**ASSIGNED TASK**
From first line to last, copy the material below exactly.

**DATA SHOWN**
════════

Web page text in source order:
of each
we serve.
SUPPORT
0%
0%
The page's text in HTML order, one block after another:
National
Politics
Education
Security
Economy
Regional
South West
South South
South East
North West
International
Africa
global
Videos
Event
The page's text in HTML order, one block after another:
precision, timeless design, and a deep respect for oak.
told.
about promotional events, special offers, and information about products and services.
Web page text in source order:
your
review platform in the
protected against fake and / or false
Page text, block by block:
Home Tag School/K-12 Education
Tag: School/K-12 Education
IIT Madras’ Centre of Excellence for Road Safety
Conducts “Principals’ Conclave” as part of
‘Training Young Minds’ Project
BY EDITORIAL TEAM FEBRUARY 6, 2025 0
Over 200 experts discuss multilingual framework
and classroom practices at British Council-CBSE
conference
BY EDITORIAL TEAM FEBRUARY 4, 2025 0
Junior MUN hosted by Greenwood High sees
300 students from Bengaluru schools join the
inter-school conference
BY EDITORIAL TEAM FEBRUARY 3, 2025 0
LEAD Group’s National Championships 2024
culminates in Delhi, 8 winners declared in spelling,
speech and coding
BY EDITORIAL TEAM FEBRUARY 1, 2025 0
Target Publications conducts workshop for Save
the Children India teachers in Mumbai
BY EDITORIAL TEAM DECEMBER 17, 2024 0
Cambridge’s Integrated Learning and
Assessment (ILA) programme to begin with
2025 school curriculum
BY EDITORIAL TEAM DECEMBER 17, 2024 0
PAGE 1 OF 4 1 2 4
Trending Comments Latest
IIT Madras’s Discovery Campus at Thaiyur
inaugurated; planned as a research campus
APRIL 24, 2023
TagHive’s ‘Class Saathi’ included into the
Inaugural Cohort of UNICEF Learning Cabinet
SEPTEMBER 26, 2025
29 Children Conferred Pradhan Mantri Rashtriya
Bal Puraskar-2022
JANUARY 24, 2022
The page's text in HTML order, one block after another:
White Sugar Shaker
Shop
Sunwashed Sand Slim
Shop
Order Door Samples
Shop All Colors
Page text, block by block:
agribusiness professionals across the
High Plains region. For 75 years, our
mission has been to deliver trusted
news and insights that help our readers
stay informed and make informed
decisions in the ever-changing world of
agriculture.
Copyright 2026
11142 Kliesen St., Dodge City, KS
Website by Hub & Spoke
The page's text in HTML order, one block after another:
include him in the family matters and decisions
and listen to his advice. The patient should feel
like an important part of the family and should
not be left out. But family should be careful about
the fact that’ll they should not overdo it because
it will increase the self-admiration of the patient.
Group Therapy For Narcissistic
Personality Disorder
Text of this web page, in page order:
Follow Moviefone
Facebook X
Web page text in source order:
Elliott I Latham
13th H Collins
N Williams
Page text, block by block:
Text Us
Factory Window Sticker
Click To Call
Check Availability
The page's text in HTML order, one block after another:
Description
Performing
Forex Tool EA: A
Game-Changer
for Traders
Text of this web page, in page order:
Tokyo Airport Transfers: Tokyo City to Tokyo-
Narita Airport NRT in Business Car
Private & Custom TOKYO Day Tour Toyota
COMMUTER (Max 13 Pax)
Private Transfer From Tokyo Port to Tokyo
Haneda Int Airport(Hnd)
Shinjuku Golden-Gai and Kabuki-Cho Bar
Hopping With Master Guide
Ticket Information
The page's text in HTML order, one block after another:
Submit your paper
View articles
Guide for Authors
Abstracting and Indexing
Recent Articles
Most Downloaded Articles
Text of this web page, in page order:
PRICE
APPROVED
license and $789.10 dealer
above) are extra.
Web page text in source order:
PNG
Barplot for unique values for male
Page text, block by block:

════════

**EXERCISE SOLUTION**
Web page text in source order:
of each
we serve.
SUPPORT
0%
0%
The page's text in HTML order, one block after another:
National
Politics
Education
Security
Economy
Regional
South West
South South
South East
North West
International
Africa
global
Videos
Event
The page's text in HTML order, one block after another:
precision, timeless design, and a deep respect for oak.
told.
about promotional events, special offers, and information about products and services.
Web page text in source order:
your
review platform in the
protected against fake and / or false
Page text, block by block:
Home Tag School/K-12 Education
Tag: School/K-12 Education
IIT Madras’ Centre of Excellence for Road Safety
Conducts “Principals’ Conclave” as part of
‘Training Young Minds’ Project
BY EDITORIAL TEAM FEBRUARY 6, 2025 0
Over 200 experts discuss multilingual framework
and classroom practices at British Council-CBSE
conference
BY EDITORIAL TEAM FEBRUARY 4, 2025 0
Junior MUN hosted by Greenwood High sees
300 students from Bengaluru schools join the
inter-school conference
BY EDITORIAL TEAM FEBRUARY 3, 2025 0
LEAD Group’s National Championships 2024
culminates in Delhi, 8 winners declared in spelling,
speech and coding
BY EDITORIAL TEAM FEBRUARY 1, 2025 0
Target Publications conducts workshop for Save
the Children India teachers in Mumbai
BY EDITORIAL TEAM DECEMBER 17, 2024 0
Cambridge’s Integrated Learning and
Assessment (ILA) programme to begin with
2025 school curriculum
BY EDITORIAL TEAM DECEMBER 17, 2024 0
PAGE 1 OF 4 1 2 4
Trending Comments Latest
IIT Madras’s Discovery Campus at Thaiyur
inaugurated; planned as a research campus
APRIL 24, 2023
TagHive’s ‘Class Saathi’ included into the
Inaugural Cohort of UNICEF Learning Cabinet
SEPTEMBER 26, 2025
29 Children Conferred Pradhan Mantri Rashtriya
Bal Puraskar-2022
JANUARY 24, 2022
The page's text in HTML order, one block after another:
White Sugar Shaker
Shop
Sunwashed Sand Slim
Shop
Order Door Samples
Shop All Colors
Page text, block by block:
agribusiness professionals across the
High Plains region. For 75 years, our
mission has been to deliver trusted
news and insights that help our readers
stay informed and make informed
decisions in the ever-changing world of
agriculture.
Copyright 2026
11142 Kliesen St., Dodge City, KS
Website by Hub & Spoke
The page's text in HTML order, one block after another:
include him in the family matters and decisions
and listen to his advice. The patient should feel
like an important part of the family and should
not be left out. But family should be careful about
the fact that’ll they should not overdo it because
it will increase the self-admiration of the patient.
Group Therapy For Narcissistic
Personality Disorder
Text of this web page, in page order:
Follow Moviefone
Facebook X
Web page text in source order:
Elliott I Latham
13th H Collins
N Williams
Page text, block by block:
Text Us
Factory Window Sticker
Click To Call
Check Availability
The page's text in HTML order, one block after another:
Description
Performing
Forex Tool EA: A
Game-Changer
for Traders
Text of this web page, in page order:
Tokyo Airport Transfers: Tokyo City to Tokyo-
Narita Airport NRT in Business Car
Private & Custom TOKYO Day Tour Toyota
COMMUTER (Max 13 Pax)
Private Transfer From Tokyo Port to Tokyo
Haneda Int Airport(Hnd)
Shinjuku Golden-Gai and Kabuki-Cho Bar
Hopping With Master Guide
Ticket Information
The page's text in HTML order, one block after another:
Submit your paper
View articles
Guide for Authors
Abstracting and Indexing
Recent Articles
Most Downloaded Articles
Text of this web page, in page order:
PRICE
APPROVED
license and $789.10 dealer
above) are extra.
Web page text in source order:
PNG
Barplot for unique values for male
Page text, block by block:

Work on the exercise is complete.